**SUPPLIED MATERIAL**:

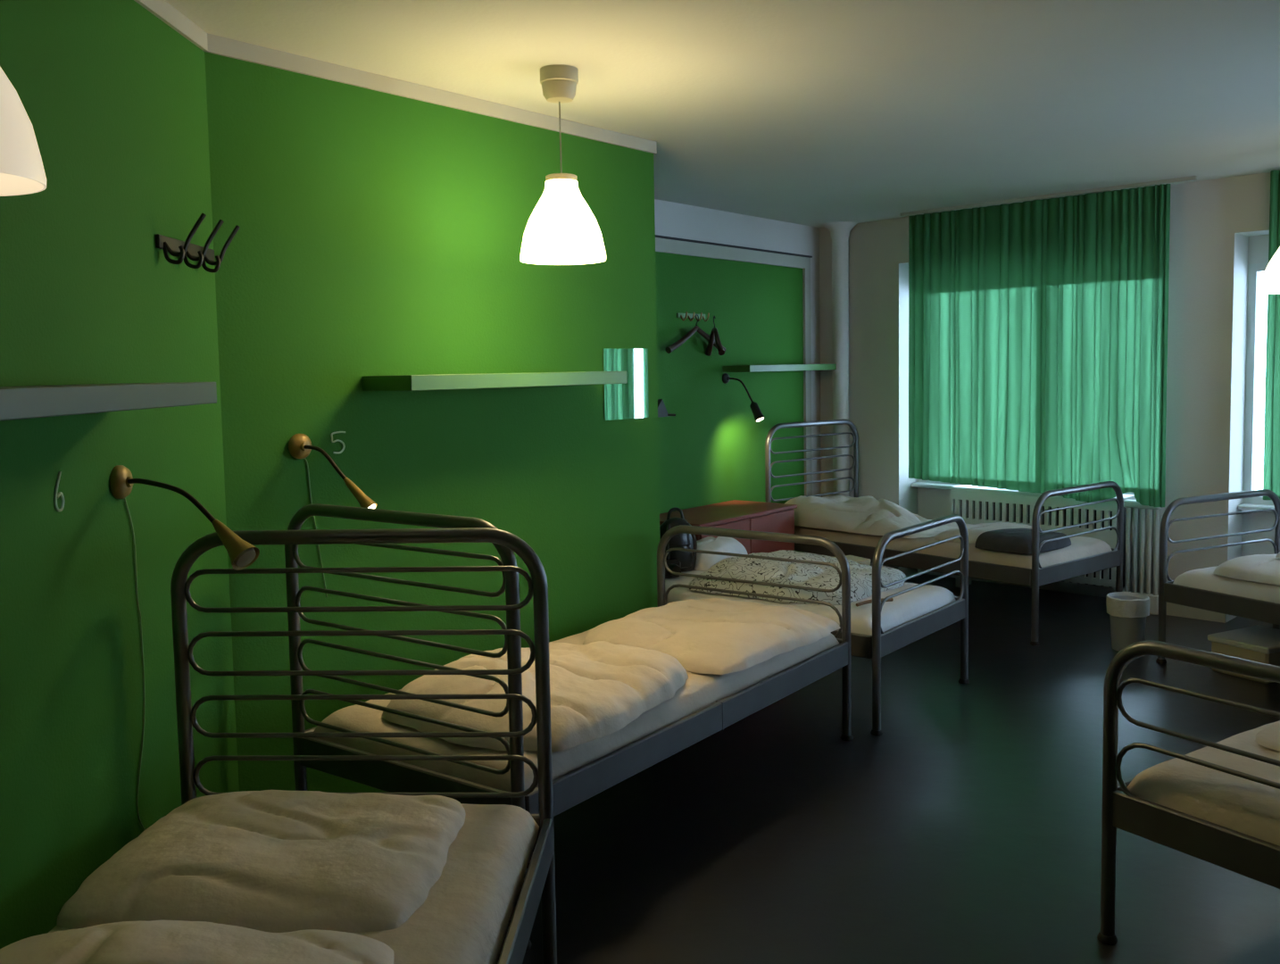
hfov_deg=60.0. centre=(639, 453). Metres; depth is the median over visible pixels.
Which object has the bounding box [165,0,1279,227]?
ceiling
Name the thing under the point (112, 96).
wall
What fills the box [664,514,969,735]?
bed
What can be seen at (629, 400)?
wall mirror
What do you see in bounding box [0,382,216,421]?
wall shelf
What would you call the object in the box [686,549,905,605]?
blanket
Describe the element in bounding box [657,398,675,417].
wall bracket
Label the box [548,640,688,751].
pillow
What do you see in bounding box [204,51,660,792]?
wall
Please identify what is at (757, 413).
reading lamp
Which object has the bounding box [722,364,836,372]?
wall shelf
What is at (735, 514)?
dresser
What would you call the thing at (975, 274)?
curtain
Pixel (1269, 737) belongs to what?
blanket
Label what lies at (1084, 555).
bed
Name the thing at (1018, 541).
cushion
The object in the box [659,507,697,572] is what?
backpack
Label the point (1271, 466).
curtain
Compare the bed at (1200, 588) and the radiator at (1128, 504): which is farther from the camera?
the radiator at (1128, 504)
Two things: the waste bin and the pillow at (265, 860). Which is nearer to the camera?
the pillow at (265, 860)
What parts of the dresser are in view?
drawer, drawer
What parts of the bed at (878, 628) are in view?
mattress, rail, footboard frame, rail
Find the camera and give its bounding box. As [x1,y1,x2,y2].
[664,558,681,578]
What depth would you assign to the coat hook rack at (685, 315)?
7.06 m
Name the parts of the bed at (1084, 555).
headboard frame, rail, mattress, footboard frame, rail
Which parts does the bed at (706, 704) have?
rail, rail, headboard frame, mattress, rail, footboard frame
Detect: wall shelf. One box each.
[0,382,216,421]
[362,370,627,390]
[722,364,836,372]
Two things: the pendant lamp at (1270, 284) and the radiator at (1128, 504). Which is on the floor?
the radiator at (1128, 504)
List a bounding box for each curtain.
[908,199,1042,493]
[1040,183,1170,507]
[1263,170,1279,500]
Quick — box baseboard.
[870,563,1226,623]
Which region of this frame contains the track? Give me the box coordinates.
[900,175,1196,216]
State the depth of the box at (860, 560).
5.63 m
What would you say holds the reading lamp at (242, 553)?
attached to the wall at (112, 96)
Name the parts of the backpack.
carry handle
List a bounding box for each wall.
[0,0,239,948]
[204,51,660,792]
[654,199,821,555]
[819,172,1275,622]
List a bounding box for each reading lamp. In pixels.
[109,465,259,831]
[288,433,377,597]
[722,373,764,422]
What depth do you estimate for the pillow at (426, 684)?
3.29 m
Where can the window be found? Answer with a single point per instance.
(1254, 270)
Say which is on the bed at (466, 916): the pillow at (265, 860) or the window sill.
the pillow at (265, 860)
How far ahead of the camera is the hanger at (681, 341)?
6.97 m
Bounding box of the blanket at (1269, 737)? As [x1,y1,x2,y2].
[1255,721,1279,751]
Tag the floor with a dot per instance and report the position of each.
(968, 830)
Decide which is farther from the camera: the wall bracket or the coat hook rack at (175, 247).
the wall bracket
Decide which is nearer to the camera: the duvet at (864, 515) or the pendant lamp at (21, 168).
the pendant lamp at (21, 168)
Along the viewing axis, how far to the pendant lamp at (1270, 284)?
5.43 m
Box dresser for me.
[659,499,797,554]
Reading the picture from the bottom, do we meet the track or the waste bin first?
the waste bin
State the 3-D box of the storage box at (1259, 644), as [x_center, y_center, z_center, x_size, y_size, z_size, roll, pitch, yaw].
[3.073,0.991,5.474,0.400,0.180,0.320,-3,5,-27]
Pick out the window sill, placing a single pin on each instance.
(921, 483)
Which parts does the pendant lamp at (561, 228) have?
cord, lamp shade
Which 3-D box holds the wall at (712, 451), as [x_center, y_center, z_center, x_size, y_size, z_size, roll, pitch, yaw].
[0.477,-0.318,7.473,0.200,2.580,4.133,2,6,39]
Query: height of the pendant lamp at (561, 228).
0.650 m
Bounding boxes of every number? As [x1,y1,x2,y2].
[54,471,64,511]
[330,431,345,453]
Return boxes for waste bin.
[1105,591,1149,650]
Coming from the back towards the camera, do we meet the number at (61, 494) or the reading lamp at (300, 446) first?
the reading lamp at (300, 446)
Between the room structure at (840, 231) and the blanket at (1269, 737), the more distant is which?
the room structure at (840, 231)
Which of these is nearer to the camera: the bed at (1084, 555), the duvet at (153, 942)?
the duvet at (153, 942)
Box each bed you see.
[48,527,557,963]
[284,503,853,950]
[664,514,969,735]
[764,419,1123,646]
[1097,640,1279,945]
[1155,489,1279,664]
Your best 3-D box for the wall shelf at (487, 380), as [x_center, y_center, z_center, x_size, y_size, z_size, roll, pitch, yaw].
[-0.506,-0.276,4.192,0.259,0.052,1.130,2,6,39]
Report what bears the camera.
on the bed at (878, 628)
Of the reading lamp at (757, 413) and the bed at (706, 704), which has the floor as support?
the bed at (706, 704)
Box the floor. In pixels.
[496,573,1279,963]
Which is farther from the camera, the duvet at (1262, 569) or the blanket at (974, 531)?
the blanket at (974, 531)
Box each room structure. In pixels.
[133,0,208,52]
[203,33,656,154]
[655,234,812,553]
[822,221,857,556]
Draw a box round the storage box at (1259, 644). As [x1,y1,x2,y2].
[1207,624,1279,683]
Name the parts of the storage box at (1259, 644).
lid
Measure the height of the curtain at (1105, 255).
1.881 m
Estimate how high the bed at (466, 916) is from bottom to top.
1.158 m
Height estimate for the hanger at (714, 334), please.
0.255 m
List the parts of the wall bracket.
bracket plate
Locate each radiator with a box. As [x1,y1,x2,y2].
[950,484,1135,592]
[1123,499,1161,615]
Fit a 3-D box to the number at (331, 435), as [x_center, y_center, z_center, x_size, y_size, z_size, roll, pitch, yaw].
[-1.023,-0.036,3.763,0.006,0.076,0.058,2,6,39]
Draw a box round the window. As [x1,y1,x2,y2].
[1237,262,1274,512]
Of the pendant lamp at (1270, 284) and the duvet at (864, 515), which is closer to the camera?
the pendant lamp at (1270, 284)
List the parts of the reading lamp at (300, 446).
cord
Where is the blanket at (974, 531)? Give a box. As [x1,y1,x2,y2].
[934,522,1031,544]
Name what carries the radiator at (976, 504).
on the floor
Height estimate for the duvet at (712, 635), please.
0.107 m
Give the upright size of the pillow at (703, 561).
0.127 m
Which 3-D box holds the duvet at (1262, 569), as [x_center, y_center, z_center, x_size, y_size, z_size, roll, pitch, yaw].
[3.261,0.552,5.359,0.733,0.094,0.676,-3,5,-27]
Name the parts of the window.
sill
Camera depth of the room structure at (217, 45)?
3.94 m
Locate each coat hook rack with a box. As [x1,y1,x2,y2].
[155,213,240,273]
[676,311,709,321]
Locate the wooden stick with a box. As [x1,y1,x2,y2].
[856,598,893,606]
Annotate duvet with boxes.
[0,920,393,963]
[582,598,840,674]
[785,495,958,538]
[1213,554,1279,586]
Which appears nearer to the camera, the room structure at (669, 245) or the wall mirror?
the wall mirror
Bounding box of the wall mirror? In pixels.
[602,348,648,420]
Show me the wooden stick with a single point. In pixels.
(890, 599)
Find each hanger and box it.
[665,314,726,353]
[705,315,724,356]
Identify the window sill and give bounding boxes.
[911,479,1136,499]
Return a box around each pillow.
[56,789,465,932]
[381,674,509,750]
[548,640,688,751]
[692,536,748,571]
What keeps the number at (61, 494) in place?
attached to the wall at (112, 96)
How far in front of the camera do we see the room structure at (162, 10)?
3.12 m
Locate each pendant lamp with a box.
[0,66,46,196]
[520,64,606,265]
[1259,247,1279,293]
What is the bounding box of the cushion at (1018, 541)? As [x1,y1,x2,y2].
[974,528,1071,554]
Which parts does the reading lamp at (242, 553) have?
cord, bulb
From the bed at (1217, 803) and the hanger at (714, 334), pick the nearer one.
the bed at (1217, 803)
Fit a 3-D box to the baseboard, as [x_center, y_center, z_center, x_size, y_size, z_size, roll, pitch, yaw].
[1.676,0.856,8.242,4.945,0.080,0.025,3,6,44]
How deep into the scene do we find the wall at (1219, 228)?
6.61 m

**WHAT YOU HAVE TO DO**:
Please set down exactly the lines running from the one with "Show me the" to the last line of the entries above, both of them included, and no others.

**YOUR SOLUTION**:
Show me the wooden stick with a single point. In pixels.
(890, 599)
Find each hanger and box it.
[665,314,726,353]
[705,315,724,356]
Identify the window sill and give bounding boxes.
[911,479,1136,499]
Return a box around each pillow.
[56,789,465,932]
[381,674,509,750]
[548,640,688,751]
[692,536,748,571]
What keeps the number at (61, 494) in place?
attached to the wall at (112, 96)
How far in front of the camera do we see the room structure at (162, 10)?
3.12 m
Locate each pendant lamp with a box.
[0,66,46,196]
[520,64,606,265]
[1259,247,1279,293]
What is the bounding box of the cushion at (1018, 541)? As [x1,y1,x2,y2].
[974,528,1071,554]
Which parts does the reading lamp at (242, 553) have?
cord, bulb
From the bed at (1217, 803) and the hanger at (714, 334), pick the nearer one.
the bed at (1217, 803)
Fit a 3-D box to the baseboard, as [x_center, y_center, z_center, x_size, y_size, z_size, roll, pitch, yaw].
[1.676,0.856,8.242,4.945,0.080,0.025,3,6,44]
How deep into the scene do we find the wall at (1219, 228)?
6.61 m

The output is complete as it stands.